US Congress blocks sale of new F-16s to Turkey

10 months ago, in October 2021, the Turkish authorities announced that they had sent an export request to the Foreign Miltiry Sales concerning 40 new F-16 fighter planes to the Block 70 Viper standard, as well as 80 kits to bring 80 of its F-16 Block 52 to this standard, the most advanced currently available for the Lockheed aircraft. Whether the Biden administration had shown itself ready to support such a request in the hope of resuming normalized relations with Ankara, the American Congress, which has the last word on the subject, was more than doubtful. Indeed, for American senators and representatives, the international postures taken by President RT Erdogan, whether in the Middle East in Syria and Iraq, in the Aegean Sea facing Greece and Cyprus, or even in his ambiguous relations with Russia and Iran, did not allow the safe delivery of these new weapons to Ankara, knowing that they could very well turn against the United States or some of its allies. Moreover, many US parliamentarians were not ready to forget Turkey's order of Russian S-400s.

The situation remained relatively frozen for several months, until the start of the Russian invasion of Ukraine precipitated events, leading the Turkish authorities to support the Ukrainian defenders by delivering to them, in particular, the now famous (but less and less effective) MALE TB2 BAyraktar drone, as well as closing the Black Sea straits, effectively blocking several large Russian naval units, including the Slava-class cruisers Marshal Ustinov and Varyag, in the Mediterranean rather than in the off the coast of Ukraine. Above all, Sweden and Finland's application to join the Atlantic Alliance was an opportunity for the Turkish President to take a position of strength in his negotiations with the United States and more broadly, with the other members of the alliance, many of which had significant sanctions in place regarding the export of defense technology to Turkey in recent years.

The delivery of TB2 drones to Ukraine by Turkey enabled Ukrainian forces to resist the first Russian offensives, in particular against Kyiv, while helping to restore Turkey's image with Western leaders.

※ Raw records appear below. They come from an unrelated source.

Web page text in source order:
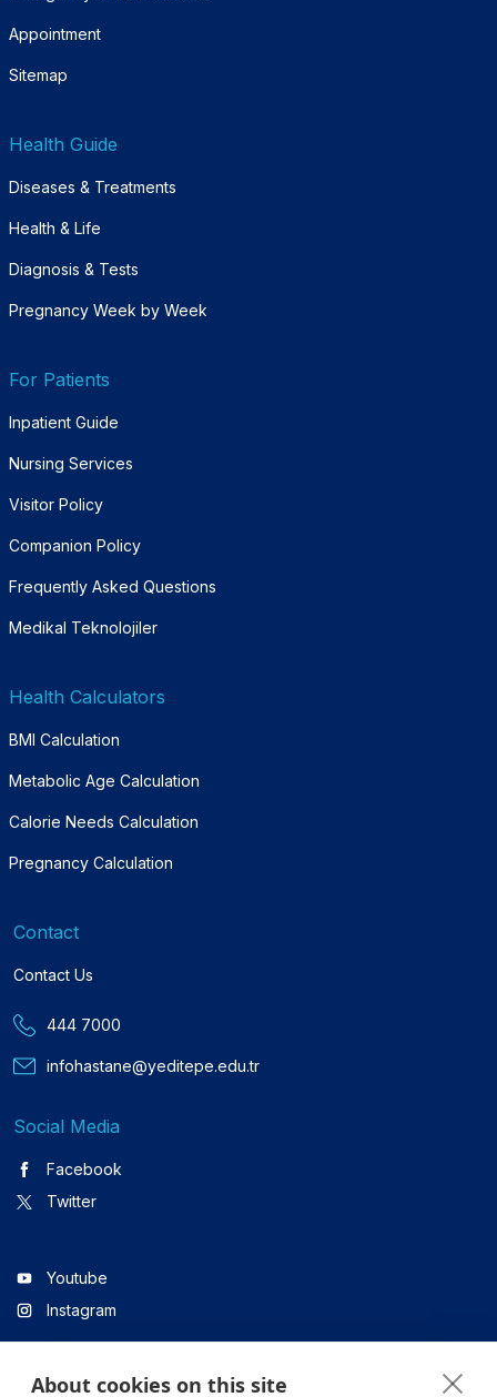
Appointment
Sitemap
Health Guide
Diseases & Treatments
Health & Life
Diagnosis & Tests
Pregnancy Week by Week
For Patients
Inpatient Guide
Nursing Services
Visitor Policy
Companion Policy
Frequently Asked Questions
Medikal Teknolojiler
Health Calculators
BMI Calculation
Metabolic Age Calculation
Calorie Needs Calculation
Pregnancy Calculation
Contact
Contact Us
444 7000
infohastane@yeditepe.edu.tr
Social Media
Facebook
Twitter
Youtube
Instagram
Linkedin
About cookies on this site
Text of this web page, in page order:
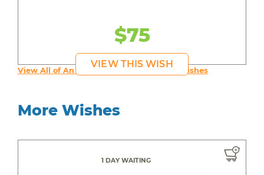
$75
VIEW THIS WISH
View All of An inspiring young person's Wishes
More Wishes
1 DAY WAITING

Officially, there was no negotiation between the United States and Turkey to lift Ankara's veto when it comes to these two memberships. However, in the final vote on the army budget for 2023, American parliamentarians took many reservations in order to frame the possible sale of new defense technologies to Turkey, but also to Saudi Arabia and Egypt. These three countries are indeed targeted by an amendment tabled by the Democratic representative of Massachusetts James McGovern, who is also chairman of the Defense Committee of the House of Representatives, which strictly regulates the export of US Defense technologies to countries participating or having participated. to acts of genocide or in violation of international humanitarian law. In addition, two Democratic representatives, Frank Pallone of New Jersey, and Chris Pappas of New Hampshire, passed an amendment obliging the American executive to take concrete measures in order "to prevent that the F-16s sold to Turkey do not be used to violate Greek airspace in the Aegean Sea". One can of course see the effects of thea visit of the Prime Minister of Greece to the Capitol just two months ago.